Task directions >> Within the entries below, please return exactly the lines from the one with "Where is each" through the one with "The trace command", leaving out any pictures.

Data below:

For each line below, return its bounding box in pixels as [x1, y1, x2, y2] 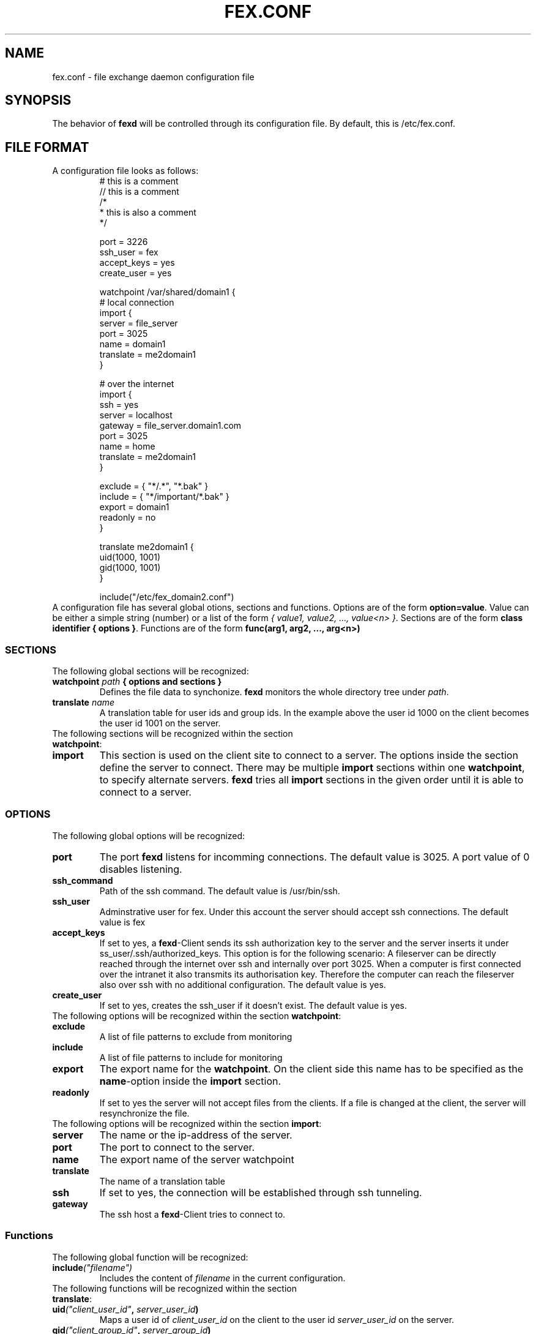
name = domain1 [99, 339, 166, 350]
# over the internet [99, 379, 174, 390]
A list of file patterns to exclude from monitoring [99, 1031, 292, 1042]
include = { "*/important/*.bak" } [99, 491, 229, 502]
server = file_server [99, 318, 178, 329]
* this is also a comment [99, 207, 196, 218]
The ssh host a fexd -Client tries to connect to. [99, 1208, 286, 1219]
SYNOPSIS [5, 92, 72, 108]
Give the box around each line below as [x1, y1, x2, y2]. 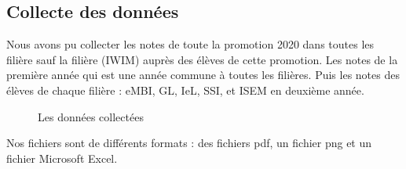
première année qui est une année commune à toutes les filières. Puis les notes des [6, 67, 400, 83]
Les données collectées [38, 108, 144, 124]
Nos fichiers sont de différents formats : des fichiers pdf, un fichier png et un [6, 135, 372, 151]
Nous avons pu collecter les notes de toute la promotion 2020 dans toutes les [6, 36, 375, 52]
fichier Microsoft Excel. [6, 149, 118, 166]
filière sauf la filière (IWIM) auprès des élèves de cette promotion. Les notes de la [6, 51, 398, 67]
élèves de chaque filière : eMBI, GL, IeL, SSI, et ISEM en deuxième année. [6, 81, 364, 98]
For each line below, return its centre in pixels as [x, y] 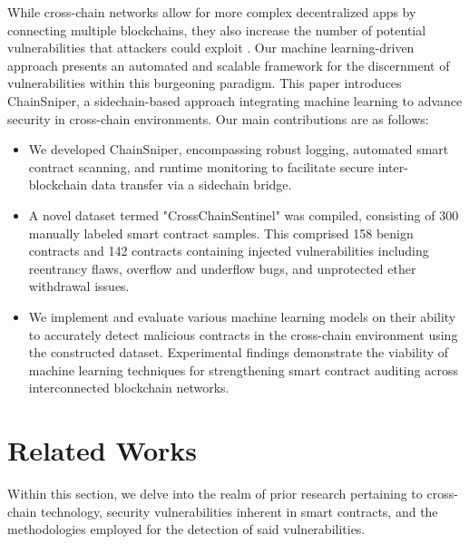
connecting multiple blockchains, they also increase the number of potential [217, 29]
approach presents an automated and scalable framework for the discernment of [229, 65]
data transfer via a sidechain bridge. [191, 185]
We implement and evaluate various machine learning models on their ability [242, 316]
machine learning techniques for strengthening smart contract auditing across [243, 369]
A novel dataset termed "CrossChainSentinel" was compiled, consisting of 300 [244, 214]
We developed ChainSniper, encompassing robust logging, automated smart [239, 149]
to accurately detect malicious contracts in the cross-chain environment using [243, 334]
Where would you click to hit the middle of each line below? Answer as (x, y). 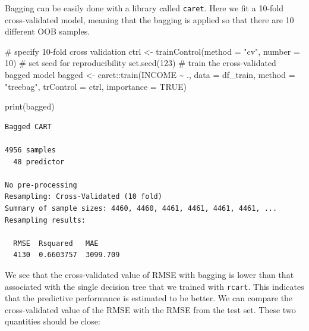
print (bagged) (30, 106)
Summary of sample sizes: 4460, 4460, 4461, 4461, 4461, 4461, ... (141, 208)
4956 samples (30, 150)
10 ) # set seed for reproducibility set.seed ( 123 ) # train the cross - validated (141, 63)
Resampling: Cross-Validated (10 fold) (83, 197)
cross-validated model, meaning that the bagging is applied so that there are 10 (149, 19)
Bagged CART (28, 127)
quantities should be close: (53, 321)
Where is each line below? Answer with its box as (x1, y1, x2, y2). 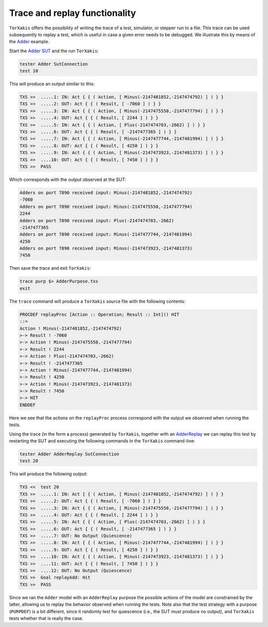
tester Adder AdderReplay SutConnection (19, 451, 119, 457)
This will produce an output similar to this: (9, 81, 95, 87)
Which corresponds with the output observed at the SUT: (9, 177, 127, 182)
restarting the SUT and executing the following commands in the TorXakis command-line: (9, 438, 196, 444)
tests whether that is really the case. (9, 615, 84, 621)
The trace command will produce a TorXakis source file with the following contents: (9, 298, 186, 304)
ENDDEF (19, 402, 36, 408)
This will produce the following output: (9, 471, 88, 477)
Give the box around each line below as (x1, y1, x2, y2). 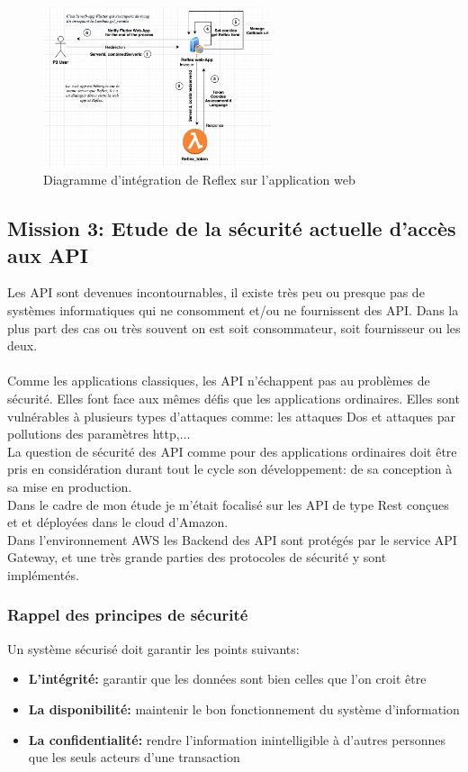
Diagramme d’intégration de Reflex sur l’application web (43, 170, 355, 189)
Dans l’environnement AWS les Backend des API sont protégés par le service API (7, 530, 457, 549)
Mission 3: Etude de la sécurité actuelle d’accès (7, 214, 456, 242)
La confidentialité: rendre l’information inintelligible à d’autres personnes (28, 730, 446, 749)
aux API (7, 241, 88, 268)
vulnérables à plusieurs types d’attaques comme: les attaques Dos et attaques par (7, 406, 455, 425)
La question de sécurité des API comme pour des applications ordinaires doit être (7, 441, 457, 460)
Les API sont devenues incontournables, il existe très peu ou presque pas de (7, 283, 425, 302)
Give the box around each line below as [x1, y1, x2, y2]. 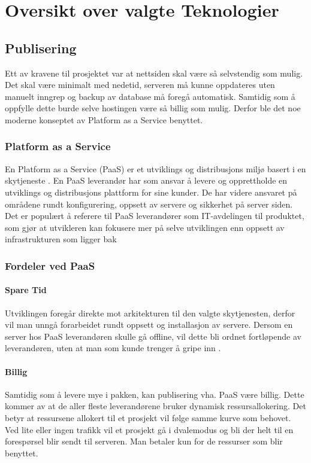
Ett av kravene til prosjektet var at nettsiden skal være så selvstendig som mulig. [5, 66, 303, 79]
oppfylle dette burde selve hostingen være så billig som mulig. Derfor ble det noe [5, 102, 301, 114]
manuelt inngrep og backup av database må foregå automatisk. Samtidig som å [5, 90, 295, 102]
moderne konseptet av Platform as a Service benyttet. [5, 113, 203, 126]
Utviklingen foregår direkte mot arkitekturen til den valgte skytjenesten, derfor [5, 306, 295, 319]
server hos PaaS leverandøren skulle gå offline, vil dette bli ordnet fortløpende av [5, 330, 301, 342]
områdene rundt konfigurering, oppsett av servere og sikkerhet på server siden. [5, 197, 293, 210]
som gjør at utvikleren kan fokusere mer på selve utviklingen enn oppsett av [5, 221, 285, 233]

End of Data.

Result of the exercise >>
Where is each line below? Answer with its box as (x1, y1, x2, y2). 
tester Adder AdderReplay SutConnection (19, 451, 119, 457)
This will produce an output similar to this: (9, 81, 95, 87)
Which corresponds with the output observed at the SUT: (9, 177, 127, 182)
restarting the SUT and executing the following commands in the TorXakis command-line: (9, 438, 196, 444)
tests whether that is really the case. (9, 615, 84, 621)
The trace command will produce a TorXakis source file with the following contents: (9, 298, 186, 304)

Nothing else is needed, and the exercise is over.